Thanks to Rob for his as-per-usual thoughtful response to my invitation that we discuss Sen. Obama's recent statement about the role and work of courts.  After incorporating by reference the disclaimers and "givens" in my own post on the subject . . . a few thoughts:

Rob quoted Sen. Obama's earlier statement that, in about 5% of cases, “you’ve got to look at what is in the justice’s heart, what’s their broader vision of what America should be,” Obama said, adding that justices should understand what it’s like to be gay, poor or black as well.  I'm not sure, but I'm inclined to disagree.  Now, we all know that, in fact, judges are not and cannot be robots or automatons.  Still, it seems to me that we should want judges to understand their role as one that calls on them to try not to consult their "broader vision of what America should be", but should instead understand it to be the role of politically accountable actors to engage in such consultation.  (Again, no one really thinks, and therefore I don't, that judges' worldviews and experiences don't shape, at all, their enterprise of identifying the law's binding content and applying it.)

Rob and I agree that "the notion that any judge should subvert the rule of law in order to establish a particular substantive vision of justice is problematic."  My own reading of Sen.
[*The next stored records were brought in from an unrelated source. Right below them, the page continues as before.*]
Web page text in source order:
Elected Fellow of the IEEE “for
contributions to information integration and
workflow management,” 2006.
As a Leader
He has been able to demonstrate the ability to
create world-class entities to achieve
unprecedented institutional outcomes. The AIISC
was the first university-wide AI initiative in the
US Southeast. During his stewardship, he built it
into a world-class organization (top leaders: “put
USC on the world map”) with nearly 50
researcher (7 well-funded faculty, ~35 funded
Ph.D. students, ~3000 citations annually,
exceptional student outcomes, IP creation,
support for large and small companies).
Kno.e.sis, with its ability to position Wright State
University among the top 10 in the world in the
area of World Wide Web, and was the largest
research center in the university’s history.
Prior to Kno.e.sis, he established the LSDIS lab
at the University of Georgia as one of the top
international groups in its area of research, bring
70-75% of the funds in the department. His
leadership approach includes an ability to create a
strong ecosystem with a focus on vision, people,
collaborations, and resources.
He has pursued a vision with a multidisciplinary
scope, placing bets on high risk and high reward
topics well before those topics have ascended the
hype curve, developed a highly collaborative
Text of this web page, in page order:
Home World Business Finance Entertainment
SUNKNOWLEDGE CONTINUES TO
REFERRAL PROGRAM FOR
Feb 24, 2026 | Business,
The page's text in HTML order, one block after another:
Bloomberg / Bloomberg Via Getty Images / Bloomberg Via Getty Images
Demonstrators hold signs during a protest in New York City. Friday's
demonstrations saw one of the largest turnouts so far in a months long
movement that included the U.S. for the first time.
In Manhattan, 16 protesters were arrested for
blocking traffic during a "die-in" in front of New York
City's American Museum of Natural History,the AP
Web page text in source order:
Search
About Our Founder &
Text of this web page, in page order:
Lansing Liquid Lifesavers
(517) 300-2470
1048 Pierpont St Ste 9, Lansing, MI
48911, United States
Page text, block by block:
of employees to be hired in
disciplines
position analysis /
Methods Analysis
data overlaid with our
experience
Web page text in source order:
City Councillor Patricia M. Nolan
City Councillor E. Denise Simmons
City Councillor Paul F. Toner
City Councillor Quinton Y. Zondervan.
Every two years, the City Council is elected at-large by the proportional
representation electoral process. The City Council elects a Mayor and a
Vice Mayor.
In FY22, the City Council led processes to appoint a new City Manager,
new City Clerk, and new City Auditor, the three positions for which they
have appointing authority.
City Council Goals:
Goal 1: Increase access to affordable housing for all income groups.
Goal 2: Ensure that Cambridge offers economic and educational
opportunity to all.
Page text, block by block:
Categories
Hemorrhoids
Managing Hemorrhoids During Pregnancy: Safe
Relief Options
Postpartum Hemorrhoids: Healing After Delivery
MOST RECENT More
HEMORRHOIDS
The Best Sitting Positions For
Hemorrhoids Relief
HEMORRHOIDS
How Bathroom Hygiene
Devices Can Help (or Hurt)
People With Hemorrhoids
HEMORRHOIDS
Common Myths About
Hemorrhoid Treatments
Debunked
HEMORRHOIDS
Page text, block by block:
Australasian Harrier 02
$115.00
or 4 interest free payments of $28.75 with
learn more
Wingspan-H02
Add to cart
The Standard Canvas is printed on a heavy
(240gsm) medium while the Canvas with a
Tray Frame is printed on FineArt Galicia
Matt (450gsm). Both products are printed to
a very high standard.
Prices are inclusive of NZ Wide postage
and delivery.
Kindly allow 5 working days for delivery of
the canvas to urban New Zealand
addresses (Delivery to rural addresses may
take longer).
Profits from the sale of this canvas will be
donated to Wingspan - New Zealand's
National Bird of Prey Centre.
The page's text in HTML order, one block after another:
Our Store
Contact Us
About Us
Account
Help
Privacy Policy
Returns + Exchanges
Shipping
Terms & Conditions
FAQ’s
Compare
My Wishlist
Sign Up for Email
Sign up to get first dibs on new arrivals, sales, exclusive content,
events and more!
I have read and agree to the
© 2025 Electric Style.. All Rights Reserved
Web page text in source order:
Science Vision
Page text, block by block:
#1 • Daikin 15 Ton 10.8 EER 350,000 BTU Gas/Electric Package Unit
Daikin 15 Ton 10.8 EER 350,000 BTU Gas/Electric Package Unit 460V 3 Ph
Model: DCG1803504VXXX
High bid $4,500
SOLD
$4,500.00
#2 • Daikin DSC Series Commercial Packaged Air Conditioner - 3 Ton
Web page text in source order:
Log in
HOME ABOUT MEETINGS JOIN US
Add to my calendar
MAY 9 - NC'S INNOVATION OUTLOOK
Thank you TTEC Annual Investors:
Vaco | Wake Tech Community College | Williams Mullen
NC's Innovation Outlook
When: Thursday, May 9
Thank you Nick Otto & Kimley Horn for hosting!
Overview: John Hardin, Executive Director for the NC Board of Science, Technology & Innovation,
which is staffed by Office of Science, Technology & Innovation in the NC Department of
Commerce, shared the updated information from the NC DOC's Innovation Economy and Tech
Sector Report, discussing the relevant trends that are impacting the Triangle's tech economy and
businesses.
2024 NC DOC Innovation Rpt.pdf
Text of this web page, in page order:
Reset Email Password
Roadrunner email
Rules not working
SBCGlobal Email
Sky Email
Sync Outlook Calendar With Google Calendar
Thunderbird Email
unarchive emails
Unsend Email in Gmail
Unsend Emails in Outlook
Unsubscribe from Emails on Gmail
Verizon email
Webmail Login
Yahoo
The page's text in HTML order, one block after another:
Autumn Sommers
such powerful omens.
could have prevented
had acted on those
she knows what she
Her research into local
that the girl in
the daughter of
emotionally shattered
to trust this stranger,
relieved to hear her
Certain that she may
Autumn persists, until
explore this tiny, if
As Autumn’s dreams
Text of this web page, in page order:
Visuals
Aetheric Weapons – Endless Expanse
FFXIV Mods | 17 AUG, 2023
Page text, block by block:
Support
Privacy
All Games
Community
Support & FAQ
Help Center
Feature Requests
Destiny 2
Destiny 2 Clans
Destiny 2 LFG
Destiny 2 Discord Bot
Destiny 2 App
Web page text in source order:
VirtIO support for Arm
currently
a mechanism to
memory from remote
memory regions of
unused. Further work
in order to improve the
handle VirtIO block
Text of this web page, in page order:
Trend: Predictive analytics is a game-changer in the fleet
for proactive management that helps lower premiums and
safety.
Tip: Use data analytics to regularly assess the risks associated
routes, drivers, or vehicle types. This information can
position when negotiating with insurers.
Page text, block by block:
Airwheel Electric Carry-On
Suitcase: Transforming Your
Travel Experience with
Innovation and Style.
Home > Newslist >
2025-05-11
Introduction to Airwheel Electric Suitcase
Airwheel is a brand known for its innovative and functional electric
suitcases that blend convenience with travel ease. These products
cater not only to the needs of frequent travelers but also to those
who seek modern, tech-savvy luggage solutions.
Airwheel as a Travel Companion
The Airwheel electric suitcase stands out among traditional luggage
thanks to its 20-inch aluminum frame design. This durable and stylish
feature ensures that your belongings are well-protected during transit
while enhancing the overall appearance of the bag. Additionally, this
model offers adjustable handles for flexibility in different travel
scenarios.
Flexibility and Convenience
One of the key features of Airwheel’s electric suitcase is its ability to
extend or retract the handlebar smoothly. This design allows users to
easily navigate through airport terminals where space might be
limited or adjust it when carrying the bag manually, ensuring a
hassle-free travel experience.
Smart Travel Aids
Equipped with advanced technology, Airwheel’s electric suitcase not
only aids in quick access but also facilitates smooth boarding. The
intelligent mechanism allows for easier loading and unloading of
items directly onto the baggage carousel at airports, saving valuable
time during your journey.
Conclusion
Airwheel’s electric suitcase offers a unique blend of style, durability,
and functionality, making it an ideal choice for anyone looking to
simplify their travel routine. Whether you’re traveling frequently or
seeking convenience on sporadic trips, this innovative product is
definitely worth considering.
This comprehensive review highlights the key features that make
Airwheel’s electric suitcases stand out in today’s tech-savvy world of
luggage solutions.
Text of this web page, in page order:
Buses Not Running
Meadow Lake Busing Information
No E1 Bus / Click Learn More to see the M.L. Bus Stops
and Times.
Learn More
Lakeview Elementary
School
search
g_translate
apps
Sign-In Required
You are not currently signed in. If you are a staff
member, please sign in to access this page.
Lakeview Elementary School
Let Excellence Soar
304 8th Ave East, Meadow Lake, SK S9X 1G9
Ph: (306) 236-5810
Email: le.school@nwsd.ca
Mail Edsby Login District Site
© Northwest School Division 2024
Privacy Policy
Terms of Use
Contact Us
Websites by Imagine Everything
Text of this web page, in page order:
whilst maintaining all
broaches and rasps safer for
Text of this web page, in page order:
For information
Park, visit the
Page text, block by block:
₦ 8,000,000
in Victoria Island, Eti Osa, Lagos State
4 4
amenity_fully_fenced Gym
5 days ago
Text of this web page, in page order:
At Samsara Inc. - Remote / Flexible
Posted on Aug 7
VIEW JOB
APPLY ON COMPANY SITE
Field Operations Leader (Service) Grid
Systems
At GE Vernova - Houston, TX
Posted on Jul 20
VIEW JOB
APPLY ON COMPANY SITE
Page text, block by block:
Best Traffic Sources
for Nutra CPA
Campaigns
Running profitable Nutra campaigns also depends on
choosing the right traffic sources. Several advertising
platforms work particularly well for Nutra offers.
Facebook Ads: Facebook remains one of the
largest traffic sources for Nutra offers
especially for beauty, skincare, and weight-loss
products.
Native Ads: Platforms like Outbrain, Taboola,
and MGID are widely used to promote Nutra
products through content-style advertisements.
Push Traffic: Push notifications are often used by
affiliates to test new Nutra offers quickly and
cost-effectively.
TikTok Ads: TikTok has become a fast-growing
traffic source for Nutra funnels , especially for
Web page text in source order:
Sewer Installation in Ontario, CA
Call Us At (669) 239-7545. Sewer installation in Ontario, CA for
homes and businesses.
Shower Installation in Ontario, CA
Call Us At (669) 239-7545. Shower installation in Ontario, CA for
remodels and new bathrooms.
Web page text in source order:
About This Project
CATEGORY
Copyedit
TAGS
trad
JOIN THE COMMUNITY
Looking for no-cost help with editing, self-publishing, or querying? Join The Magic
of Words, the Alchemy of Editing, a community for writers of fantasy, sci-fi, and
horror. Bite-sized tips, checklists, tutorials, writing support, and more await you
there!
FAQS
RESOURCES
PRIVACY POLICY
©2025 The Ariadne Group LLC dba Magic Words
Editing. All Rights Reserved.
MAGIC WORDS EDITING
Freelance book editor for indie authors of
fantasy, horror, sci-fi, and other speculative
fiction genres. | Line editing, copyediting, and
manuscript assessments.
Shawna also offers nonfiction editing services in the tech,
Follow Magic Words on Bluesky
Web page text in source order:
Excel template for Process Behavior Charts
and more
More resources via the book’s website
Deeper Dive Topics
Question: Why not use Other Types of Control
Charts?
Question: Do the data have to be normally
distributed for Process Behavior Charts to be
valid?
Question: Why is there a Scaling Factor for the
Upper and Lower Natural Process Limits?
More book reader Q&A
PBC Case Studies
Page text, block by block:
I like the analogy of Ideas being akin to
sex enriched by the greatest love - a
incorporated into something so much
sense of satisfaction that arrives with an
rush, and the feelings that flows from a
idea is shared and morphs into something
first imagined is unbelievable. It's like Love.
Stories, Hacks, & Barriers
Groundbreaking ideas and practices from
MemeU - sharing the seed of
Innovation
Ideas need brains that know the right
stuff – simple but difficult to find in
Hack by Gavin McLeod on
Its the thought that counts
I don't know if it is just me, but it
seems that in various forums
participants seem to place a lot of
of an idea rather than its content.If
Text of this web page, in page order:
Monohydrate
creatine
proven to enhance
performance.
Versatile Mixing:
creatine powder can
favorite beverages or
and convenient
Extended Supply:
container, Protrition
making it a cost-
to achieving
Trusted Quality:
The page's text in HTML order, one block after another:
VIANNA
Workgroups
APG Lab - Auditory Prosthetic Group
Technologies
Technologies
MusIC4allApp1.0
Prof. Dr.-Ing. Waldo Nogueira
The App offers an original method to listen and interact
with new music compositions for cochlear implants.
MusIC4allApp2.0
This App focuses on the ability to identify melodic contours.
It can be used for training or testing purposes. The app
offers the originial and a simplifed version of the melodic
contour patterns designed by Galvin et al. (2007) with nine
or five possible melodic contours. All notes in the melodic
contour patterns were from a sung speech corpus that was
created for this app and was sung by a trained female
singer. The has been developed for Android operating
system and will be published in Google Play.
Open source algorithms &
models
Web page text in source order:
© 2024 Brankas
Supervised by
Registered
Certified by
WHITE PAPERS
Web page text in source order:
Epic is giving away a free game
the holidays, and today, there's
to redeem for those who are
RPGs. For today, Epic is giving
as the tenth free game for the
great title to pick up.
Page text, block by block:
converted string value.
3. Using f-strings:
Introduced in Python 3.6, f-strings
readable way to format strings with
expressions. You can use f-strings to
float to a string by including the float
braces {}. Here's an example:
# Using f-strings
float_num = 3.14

Obama's statements during the confirmation processes involving Chief Justice Roberts and Justice Alito make me think that, in fact, he does believe that the merits of a judge's work are closely tied to the whether the substantive outcomes in the judge's cases accord with Sen. Obama's "particular substantive vision of justice".  (See, e.g., this statement, explaining his vote against Justice Alito.)  (And, there's the fact that, for Sen. Obama, a judge's commitment to standing for social justice is one that will also lead him or her to maximally protect abortion rights.)  Now, to be clear, I have no doubt that some "conservative" Justices, commentators, politicians, and law professors make this same mistake.  My point here is -- it really is -- less a partisan, "Obama v. McCain" one than a broader one about what we think the role and vocation of a judge does and should involve.  It seems to me that, in a democracy governed by a written Constitution, a federal appellate judge ought to try, to the extent she can, not to ask "what it is like" to be _____.  And, it seems to me that this way of thinking about such judges' work and role is most consistent with Catholics' rule-of-law and justice commitments.  Thoughts?